Ethnic Kashmiris who practice Islam in the Kashmir Valley

Kashmiri Muslims are ethnic Kashmiris who practice Islam and are native to the Kashmir Valley of Indian-administered Jammu and Kashmir. The majority of Kashmiri Muslims are Sunni, while Shias form a minority. They refer to themselves as "Koshur" in their mothertongue, Kashmiri.

Currently, the Kashmiri Muslim population is predominantly concentrated in Kashmir Valley. Smaller communities also live in other regions of Jammu and Kashmir. Kashmiri Muslims have similar ethnic roots to the Kashmiri Hindu community. Both Kashmiri Hindus and Muslims trace their descent patrilineally. Property and titles are usually inherited through the male line, but some inheritances may also be accrued through the female lineage. Of the Kashmiri Hindus that were converted to Islam, many largely retained their family names (kram) which indicated their original profession, locality or community.

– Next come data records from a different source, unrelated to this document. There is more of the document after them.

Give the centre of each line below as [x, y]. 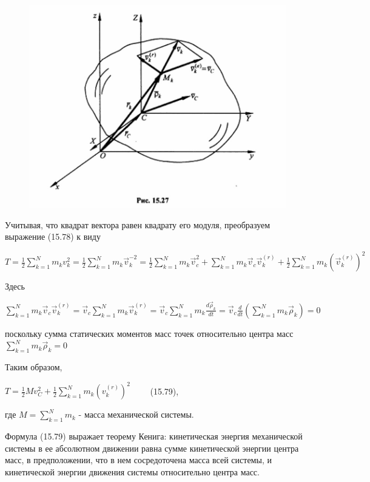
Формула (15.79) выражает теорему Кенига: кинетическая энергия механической [154, 436]
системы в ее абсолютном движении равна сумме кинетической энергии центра [152, 448]
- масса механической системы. [136, 414]
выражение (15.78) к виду [53, 236]
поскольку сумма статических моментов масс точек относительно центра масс [149, 333]
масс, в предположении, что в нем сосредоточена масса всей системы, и [138, 460]
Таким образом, [34, 367]
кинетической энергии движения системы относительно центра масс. [132, 471]
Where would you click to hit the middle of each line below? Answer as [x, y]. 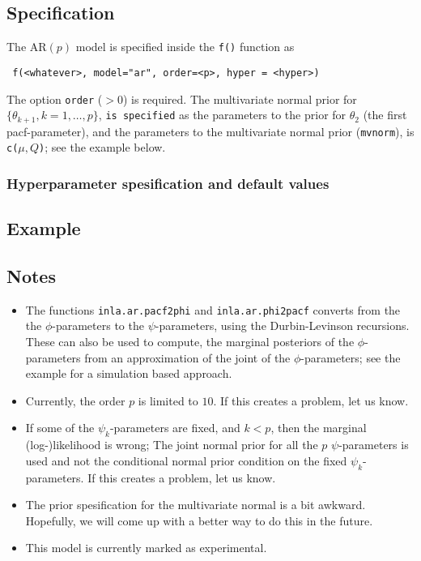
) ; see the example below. [102, 147]
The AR [27, 47]
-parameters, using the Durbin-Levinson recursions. [282, 325]
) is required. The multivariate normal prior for [240, 98]
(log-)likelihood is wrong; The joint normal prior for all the [172, 445]
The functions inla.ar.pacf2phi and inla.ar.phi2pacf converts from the [213, 309]
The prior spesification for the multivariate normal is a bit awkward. [196, 505]
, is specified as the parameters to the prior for [222, 115]
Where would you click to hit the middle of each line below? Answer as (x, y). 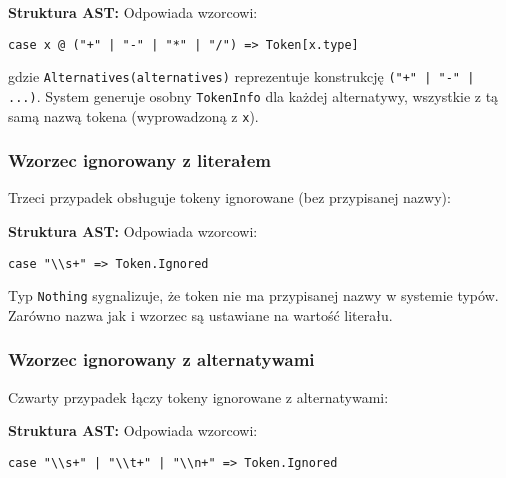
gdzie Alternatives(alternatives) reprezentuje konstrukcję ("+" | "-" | (241, 76)
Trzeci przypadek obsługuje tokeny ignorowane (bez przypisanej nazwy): (229, 197)
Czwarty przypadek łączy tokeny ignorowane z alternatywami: (198, 396)
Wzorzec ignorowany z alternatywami (161, 359)
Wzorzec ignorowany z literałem (139, 160)
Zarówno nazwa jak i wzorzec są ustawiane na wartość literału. (200, 314)
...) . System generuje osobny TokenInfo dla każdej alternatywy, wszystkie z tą (253, 95)
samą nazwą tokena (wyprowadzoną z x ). (133, 115)
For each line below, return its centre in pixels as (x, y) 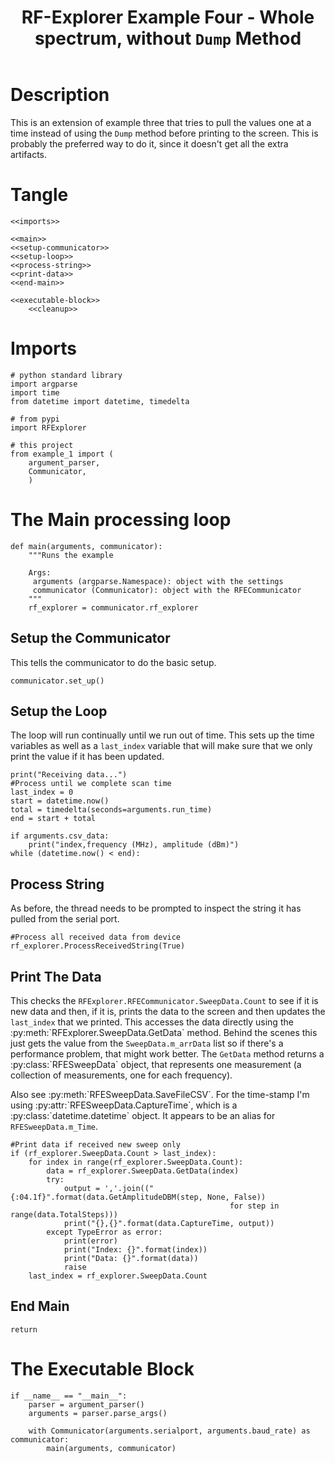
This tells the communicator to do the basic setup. (113, 662)
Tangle (39, 195)
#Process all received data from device (96, 937)
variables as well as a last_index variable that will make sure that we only (161, 746)
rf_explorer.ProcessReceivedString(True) (98, 946)
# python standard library (66, 375)
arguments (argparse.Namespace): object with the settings (158, 581)
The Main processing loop (121, 520)

A small population of Kashmiri Muslims also live in other regions of Jammu and Kashmir. In the Jammu region, they reside in areas surrounding the Kashmir Valley, such as Kishtwar, Bhaderwah, Doda and Ramban, while in Pakistani-administrated Kashmir they can be found in the Neelum and Leepa Valleys. Since 1947, many have also lived in Punjab, Pakistan, migrating from the Kashmir Valley during the Dogra and Sikh rule.

== History ==
Islam started making inroads in Kashmir during the 12th and 13th centuries. The earliest copy of Quran in Kashmir dates back to 1237 AD and was calligraphed by Fateh Ullah Kashmiri who is believed to be a then Kashmiri Islamic scholar.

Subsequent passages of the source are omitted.